┌──

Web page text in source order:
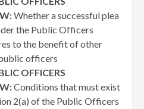
Whether a successful plea
the Public Officers
to the benefit of other
officers
OFFICERS
:Conditions that must exist
2(a) of the Public Officers
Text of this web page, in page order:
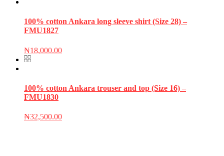
100% cotton Ankara long sleeve shirt (Size 28) –
FMU1827
₦18,000.00
100% cotton Ankara trouser and top (Size 16) –
FMU1830
₦32,500.00
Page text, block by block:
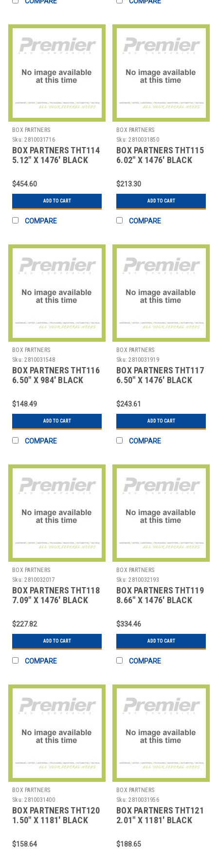
BOX PARTNERS
Sku: 2810031716
BOX PARTNERS THT114
5.12" X 1476' BLACK
TRANSF
$454.60
ADD TO CART
COMPARE
BOX PARTNERS
Sku: 2810031850
BOX PARTNERS THT115
6.02" X 1476' BLACK
TRANSF
$213.30
ADD TO CART
COMPARE
BOX PARTNERS
Sku: 2810031548
BOX PARTNERS THT116
6.50" X 984' BLACK
TRANSFE
$148.49
ADD TO CART
COMPARE
BOX PARTNERS
Sku: 2810031919
BOX PARTNERS THT117
6.50" X 1476' BLACK
TRANSF
$243.61
ADD TO CART
COMPARE
BOX PARTNERS
Sku: 2810032017
BOX PARTNERS THT118
7.09" X 1476' BLACK
TRANSF
$227.82
ADD TO CART
COMPARE
BOX PARTNERS
Sku: 2810032193
BOX PARTNERS THT119
8.66" X 1476' BLACK
TRANSF
$334.46
ADD TO CART
COMPARE
BOX PARTNERS
Sku: 2810031400
BOX PARTNERS THT120
1.50" X 1181' BLACK
TRAN
$158.64
BOX PARTNERS
Sku: 2810031956
BOX PARTNERS THT121
2.01" X 1181' BLACK
TRAN
$188.65
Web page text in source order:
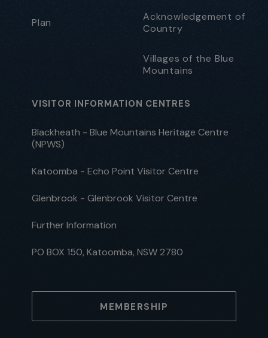
Plan
Acknowledgement of
Country
Villages of the Blue
Mountains
VISITOR INFORMATION CENTRES
Blackheath - Blue Mountains Heritage Centre
(NPWS)
Katoomba - Echo Point Visitor Centre
Glenbrook - Glenbrook Visitor Centre
Further Information
PO BOX 150, Katoomba, NSW 2780
MEMBERSHIP
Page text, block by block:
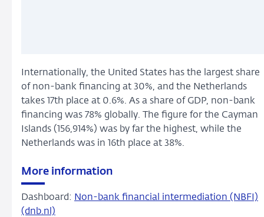
Internationally, the United States has the largest share
of non-bank financing at 30%, and the Netherlands
takes 17th place at 0.6%. As a share of GDP, non-bank
financing was 78% globally. The figure for the Cayman
Islands (156,914%) was by far the highest, while the
Netherlands was in 16th place at 38%.
More information
Dashboard: Non-bank financial intermediation (NBFI)
(dnb.nl)
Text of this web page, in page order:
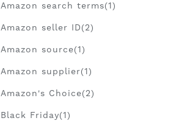
Amazon search terms(1)
Amazon seller ID(2)
Amazon source(1)
Amazon supplier(1)
Amazon's Choice(2)
Black Friday(1)
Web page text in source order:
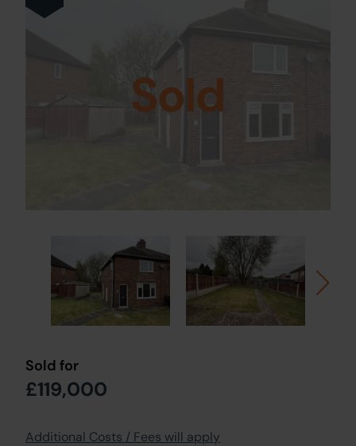
Sold
Sold for
£119,000
Additional Costs / Fees will apply
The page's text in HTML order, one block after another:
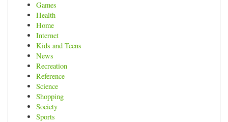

└──

TASK: Would you please reproduce the entries above, starting at the line with "Sku: 2810031956" and stopping after the line with "Additional Costs / Fees will apply"? Omit any pictures.

ANSWER TO THE PROBLEM:
Sku: 2810031956
BOX PARTNERS THT121
2.01" X 1181' BLACK
TRAN
$188.65
Web page text in source order:
Plan
Acknowledgement of
Country
Villages of the Blue
Mountains
VISITOR INFORMATION CENTRES
Blackheath - Blue Mountains Heritage Centre
(NPWS)
Katoomba - Echo Point Visitor Centre
Glenbrook - Glenbrook Visitor Centre
Further Information
PO BOX 150, Katoomba, NSW 2780
MEMBERSHIP
Page text, block by block:
Internationally, the United States has the largest share
of non-bank financing at 30%, and the Netherlands
takes 17th place at 0.6%. As a share of GDP, non-bank
financing was 78% globally. The figure for the Cayman
Islands (156,914%) was by far the highest, while the
Netherlands was in 16th place at 38%.
More information
Dashboard: Non-bank financial intermediation (NBFI)
(dnb.nl)
Text of this web page, in page order:
Amazon search terms(1)
Amazon seller ID(2)
Amazon source(1)
Amazon supplier(1)
Amazon's Choice(2)
Black Friday(1)
Web page text in source order:
Sold
Sold for
£119,000
Additional Costs / Fees will apply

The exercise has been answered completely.